2. In the first ten minutes or so a complete power loss is almost certainly going to be disastrous. YOu don’t have enough speed or altitude to pick a good place, and unless a miracle occurs, you’re likely to crash.

And yet, Captain Chesley B. Sullenberger III, Sully to his friends, brought his plane to rest in the middle of the Hudson River, not far from 42nd Street in a water landing that was nothing short of miraculous. The crew cleared the plane immediately through the emergency exits, hustling passengers onto ferry boats that had come to rescue within minutes. There was no panic, very few injuries and some passengers hardly got wet. Captain Sully refused to don a life vest, made two full sweeps of the aircraft’s passenger cabin to be sure everyone was last to leave the planefor safety on the shore.

Commuter ferries operating in the area moved immediately to help passengers as they exited the sinking aircraft, and took them to shore. Rescue boats arrived only minutes later. Police, firefighters, paramedics and just plain folks were among the heroes of the day.

All this underlines, albeit in advance of the speech, what President Bush wanted to say about the exceptional character of American citizens. We are a diverse people from all kinds of backgrounds and ethnicities. And yet none of that matters when there’s an emergency. We cross a broad spectrum of social and economic strata. And yet no questions are asked when the need presents itself. We are sometimes divided by politics, religion, or the lack thereof. And yet, when there’s a life to be saved it is the emergency that takes precedence.

Last night on his radio broadcast Hugh Hewitt spoke of and read a very powerful editorial from Time Magazine referencing another aircraft crash, this one occurring in January of 1982. Written by Roger Rosenblatt, “The Man In The Water” is an incisive and beautifully written comment on the exceptional character of people who put others before themselves. I link it here because it reminds us well of the great need we have to teach character not only to our children, but to those adults among us who have grown up in and are products of the “me first” generation.

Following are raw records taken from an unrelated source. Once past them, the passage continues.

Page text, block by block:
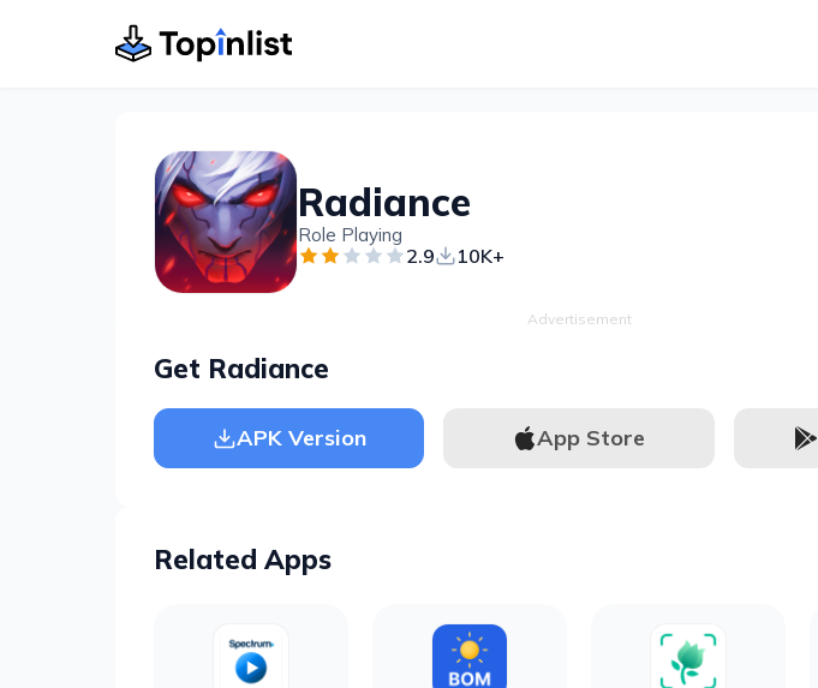
Radiance
Role Playing
2.9 10K+
Advertisement
Get Radiance
APK Version App Store
Related Apps
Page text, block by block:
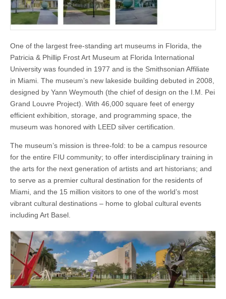
One of the largest free-standing art museums in Florida, the
Patricia & Phillip Frost Art Museum at Florida International
University was founded in 1977 and is the Smithsonian Affiliate
in Miami. The museum’s new lakeside building debuted in 2008,
designed by Yann Weymouth (the chief of design on the I.M. Pei
Grand Louvre Project). With 46,000 square feet of energy
efficient exhibition, storage, and programming space, the
museum was honored with LEED silver certification.
The museum’s mission is three-fold: to be a campus resource
for the entire FIU community; to offer interdisciplinary training in
the arts for the next generation of artists and art historians; and
to serve as a premier cultural destination for the residents of
Miami, and the 15 million visitors to one of the world’s most
vibrant cultural destinations – home to global cultural events
including Art Basel.
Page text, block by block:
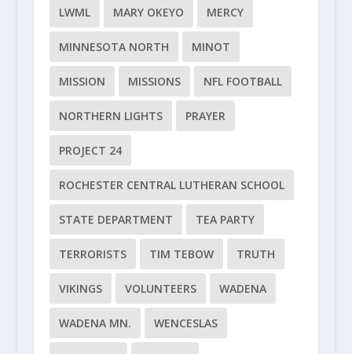
LWML MARY OKEYO MERCY
MINNESOTA NORTH MINOT
MISSION MISSIONS NFL FOOTBALL
NORTHERN LIGHTS PRAYER
PROJECT 24
ROCHESTER CENTRAL LUTHERAN SCHOOL
STATE DEPARTMENT TEA PARTY
TERRORISTS TIM TEBOW TRUTH
VIKINGS VOLUNTEERS WADENA
WADENA MN. WENCESLAS
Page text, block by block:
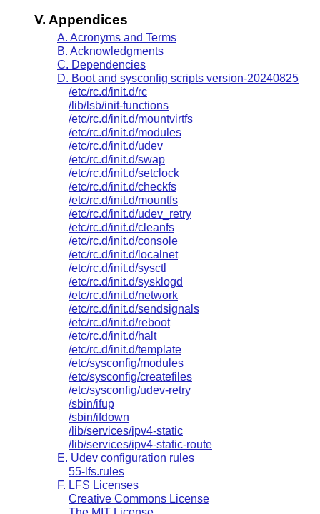
V. Appendices
A. Acronyms and Terms
B. Acknowledgments
C. Dependencies
D. Boot and sysconfig scripts version-20240825
/etc/rc.d/init.d/rc
/lib/lsb/init-functions
/etc/rc.d/init.d/mountvirtfs
/etc/rc.d/init.d/modules
/etc/rc.d/init.d/udev
/etc/rc.d/init.d/swap
/etc/rc.d/init.d/setclock
/etc/rc.d/init.d/checkfs
/etc/rc.d/init.d/mountfs
/etc/rc.d/init.d/udev_retry
/etc/rc.d/init.d/cleanfs
/etc/rc.d/init.d/console
/etc/rc.d/init.d/localnet
/etc/rc.d/init.d/sysctl
/etc/rc.d/init.d/sysklogd
/etc/rc.d/init.d/network
/etc/rc.d/init.d/sendsignals
/etc/rc.d/init.d/reboot
/etc/rc.d/init.d/halt
/etc/rc.d/init.d/template
/etc/sysconfig/modules
/etc/sysconfig/createfiles
/etc/sysconfig/udev-retry
/sbin/ifup
/sbin/ifdown
/lib/services/ipv4-static
/lib/services/ipv4-static-route
E. Udev configuration rules
55-lfs.rules
F. LFS Licenses
Creative Commons License
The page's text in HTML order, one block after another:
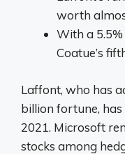
worth
With a
Coatue’s
Laffont, who has
billion fortune,
2021. Microsoft
stocks among
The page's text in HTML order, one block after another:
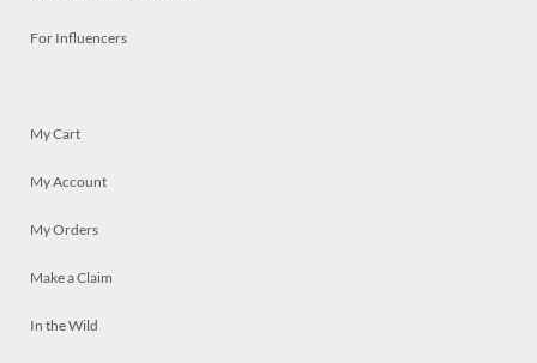
For Influencers
My Cart
My Account
My Orders
Make a Claim
In the Wild
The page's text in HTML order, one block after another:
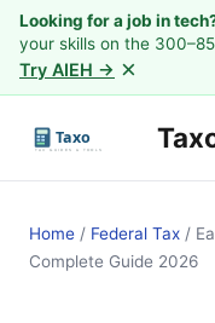
Looking for a job in
your skills on the
Try AIEH → ×
Home / Federal Tax /
Complete Guide 2026
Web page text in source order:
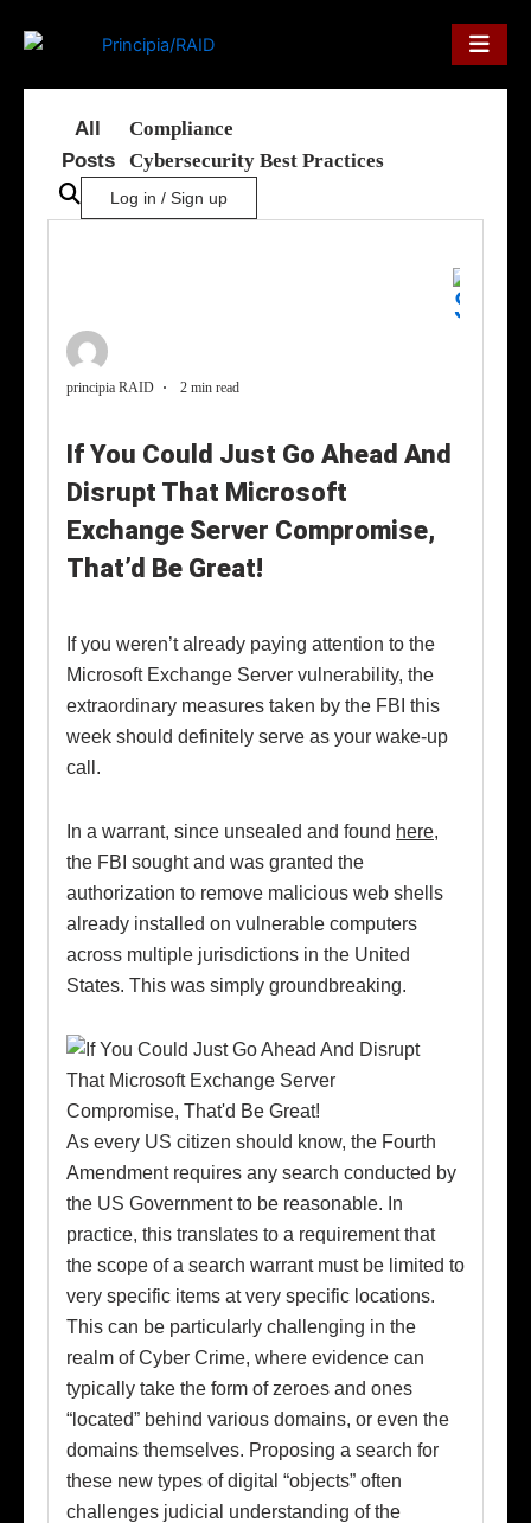
All
Posts
Compliance
Cybersecurity Best Practices
Log in / Sign up
principia RAID 2 min read
If You Could Just Go Ahead And
Disrupt That Microsoft
Exchange Server Compromise,
That’d Be Great!
If you weren’t already paying attention to the
Microsoft Exchange Server vulnerability, the
extraordinary measures taken by the FBI this
week should definitely serve as your wake-up
call.
In a warrant, since unsealed and found here,
the FBI sought and was granted the
authorization to remove malicious web shells
already installed on vulnerable computers
across multiple jurisdictions in the United
States. This was simply groundbreaking.
As every US citizen should know, the Fourth
Amendment requires any search conducted by
the US Government to be reasonable. In
practice, this translates to a requirement that
the scope of a search warrant must be limited to
very specific items at very specific locations.
This can be particularly challenging in the
realm of Cyber Crime, where evidence can
typically take the form of zeroes and ones
“located” behind various domains, or even the
domains themselves. Proposing a search for
these new types of digital “objects” often
challenges judicial understanding of the

Had I been President Bush I might have found it much more difficult to resist a few one-liners, a zinger or two aimed at the folly of political process that so often gets in its own way. But he was too classy for that. It is this kind of class, and a nation framed in freedom by its founders that produces people of extraordinary, exceptional character. Like our president, today I am glad to be an American citizen.